:: Exercise input ::

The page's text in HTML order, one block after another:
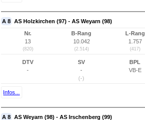
A 8 AS Holzkirchen (97) - AS Weyarn (98)
Nr.
13
(820)
B-Rang
10.042
(2.514)
L-Rang
1.757
(417)
DTV
-
SV
-
(-)
BPL
VB-E
Infos...
A 8 AS Weyarn (98) - AS Irschenberg (99)
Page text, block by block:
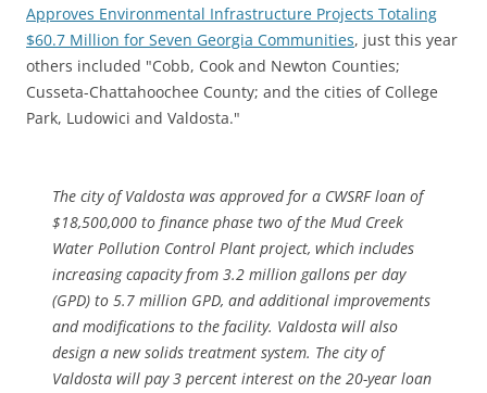
Approves Environmental Infrastructure Projects Totaling
$60.7 Million for Seven Georgia Communities, just this year
others included "Cobb, Cook and Newton Counties;
Cusseta-Chattahoochee County; and the cities of College
Park, Ludowici and Valdosta."
The city of Valdosta was approved for a CWSRF loan of
$18,500,000 to finance phase two of the Mud Creek
Water Pollution Control Plant project, which includes
increasing capacity from 3.2 million gallons per day
(GPD) to 5.7 million GPD, and additional improvements
and modifications to the facility. Valdosta will also
design a new solids treatment system. The city of
Valdosta will pay 3 percent interest on the 20-year loan
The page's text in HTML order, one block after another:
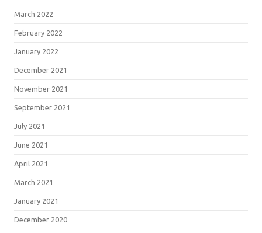
March 2022
February 2022
January 2022
December 2021
November 2021
September 2021
July 2021
June 2021
April 2021
March 2021
January 2021
December 2020
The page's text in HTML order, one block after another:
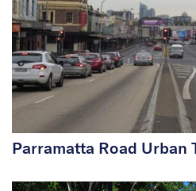
Parramatta Road Urban
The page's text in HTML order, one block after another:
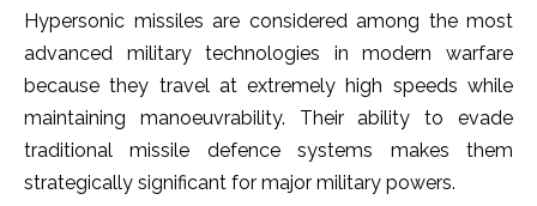
Hypersonic missiles are considered among the most
advanced military technologies in modern warfare
because they travel at extremely high speeds while
maintaining manoeuvrability. Their ability to evade
traditional missile defence systems makes them
strategically significant for major military powers.
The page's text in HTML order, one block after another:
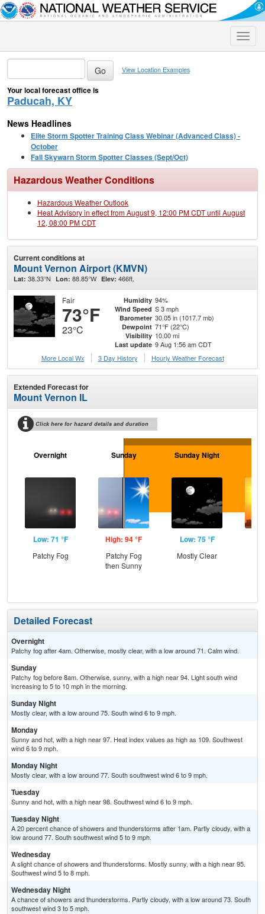
Toggle
View Location Examples
Your local forecast office is
Paducah, KY
News Headlines
Elite Storm Spotter Training Class Webinar (Advanced Class) -
October
Fall Skywarn Storm Spotter Classes (Sept/Oct)
Hazardous Weather Conditions
Hazardous Weather Outlook
Heat Advisory in effect from August 9, 12:00 PM CDT until August
12, 08:00 PM CDT
Current conditions at
Mount Vernon Airport (KMVN)
Lat: 38.33°N Lon: 88.85°W Elev: 466ft.
Fair
73°F
23°C
Humidity 94%
Wind Speed S 3 mph
Barometer 30.05 in (1017.7 mb)
Dewpoint 71°F (22°C)
Visibility 10.00 mi
Last update 9 Aug 1:56 am CDT
More Local Wx
3 Day History Hourly Weather Forecast
Extended Forecast for
Mount Vernon IL
Click here for hazard details and duration
Overnight
Low: 71 °F
Patchy Fog
Sunday
High: 94 °F
Patchy Fog
then Sunny
Sunday Night
Low: 75 °F
Mostly Clear
Detailed Forecast
Overnight
Patchy fog after 4am. Otherwise, mostly clear, with a low around 71. Calm wind.
Sunday
Patchy fog before 8am. Otherwise, sunny, with a high near 94. Light south wind
increasing to 5 to 10 mph in the morning.
Sunday Night
Mostly clear, with a low around 75. South wind 6 to 9 mph.
Monday
Sunny and hot, with a high near 97. Heat index values as high as 109. Southwest
wind 6 to 9 mph.
Monday Night
Mostly clear, with a low around 77. South southwest wind 6 to 9 mph.
Tuesday
Sunny and hot, with a high near 98. Southwest wind 6 to 9 mph.
Tuesday Night
A 20 percent chance of showers and thunderstorms after 1am. Partly cloudy, with a
low around 77. South southwest wind 5 to 9 mph.
Wednesday
A slight chance of showers and thunderstorms. Mostly sunny, with a high near 95.
Southwest wind 5 to 8 mph.
Wednesday Night
A chance of showers and thunderstorms. Partly cloudy, with a low around 73. South
southwest wind 3 to 5 mph.
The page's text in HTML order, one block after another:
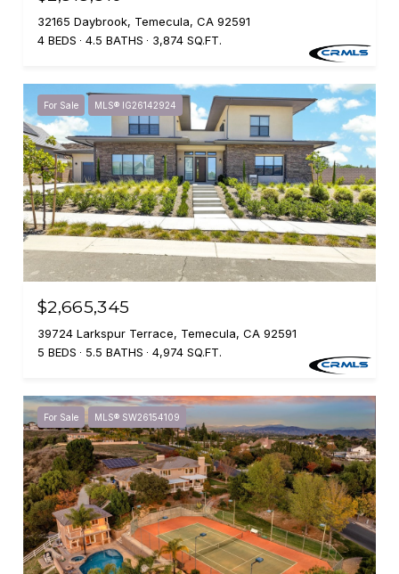
32165 Daybrook, Temecula, CA 92591
4 BEDS
4.5 BATHS 3,874 SQ.FT.
For Sale MLS® IG26142924
$2,665,345
39724 Larkspur Terrace, Temecula, CA 92591
5 BEDS
5.5 BATHS 4,974 SQ.FT.
For Sale MLS® SW26154109
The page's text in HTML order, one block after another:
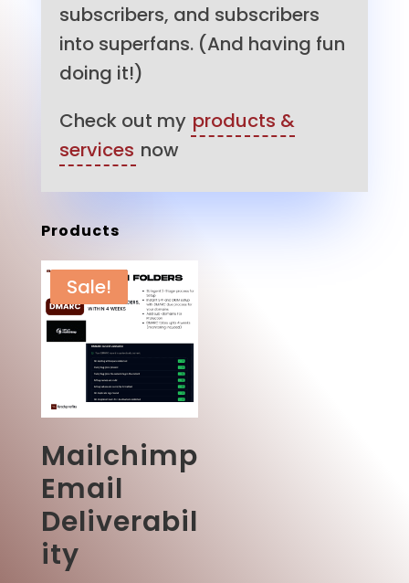
subscribers, and subscribers
into superfans. (And having fun
doing it!)
Check out my products &
services now
Products
Sale!
Mailchimp
Email
Deliverabil
ity
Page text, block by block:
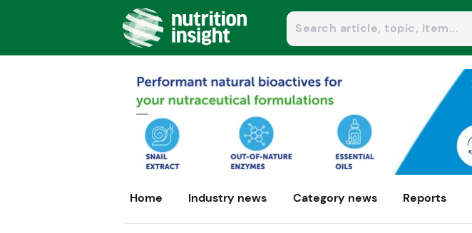
Home Industry news Category news Reports
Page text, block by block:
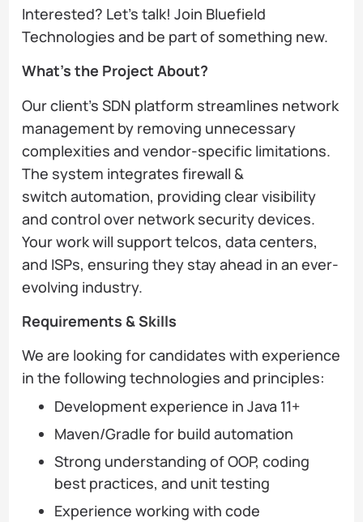
Interested? Let’s talk! Join Bluefield
Technologies and be part of something new.
What’s the Project About?
Our client’s SDN platform streamlines network
management by removing unnecessary
complexities and vendor-specific limitations.
The system integrates firewall &
switch automation, providing clear visibility
and control over network security devices.
Your work will support telcos, data centers,
and ISPs, ensuring they stay ahead in an ever-
evolving industry.
Requirements & Skills
We are looking for candidates with experience
in the following technologies and principles:
Development experience in Java 11+
Maven/Gradle for build automation
Strong understanding of OOP, coding
best practices, and unit testing
Experience working with code
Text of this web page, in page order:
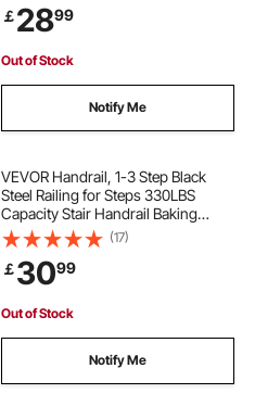
Corner Wall Handrailing for Indoor,
Outdoor
￡2899
Out of Stock
Notify Me
VEVOR Handrail, 1-3 Step Black
Steel Railing for Steps 330LBS
Capacity Stair Handrail Baking
Varnish Metal Handrail for Stairs
Stylish Handrails for Outdoor Steps
with Expansion Bolts & Drill Bit
(17)
￡3099
Out of Stock
Notify Me
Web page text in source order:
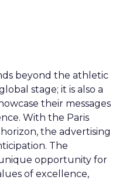
beyond the athletic
stage; it is also a
their messages
With the Paris
the advertising
The
opportunity for
of excellence,
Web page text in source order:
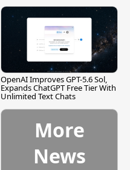
OpenAI Improves GPT-5.6 Sol,
Expands ChatGPT Free Tier With
Unlimited Text Chats
More
News

:::

**What you should do:**
Go line by line through the records and copy those that contain the word "Patchy".

**Response to this exercise:**
Patchy Fog
Patchy Fog
Patchy fog after 4am. Otherwise, mostly clear, with a low around 71. Calm wind.
Patchy fog before 8am. Otherwise, sunny, with a high near 94. Light south wind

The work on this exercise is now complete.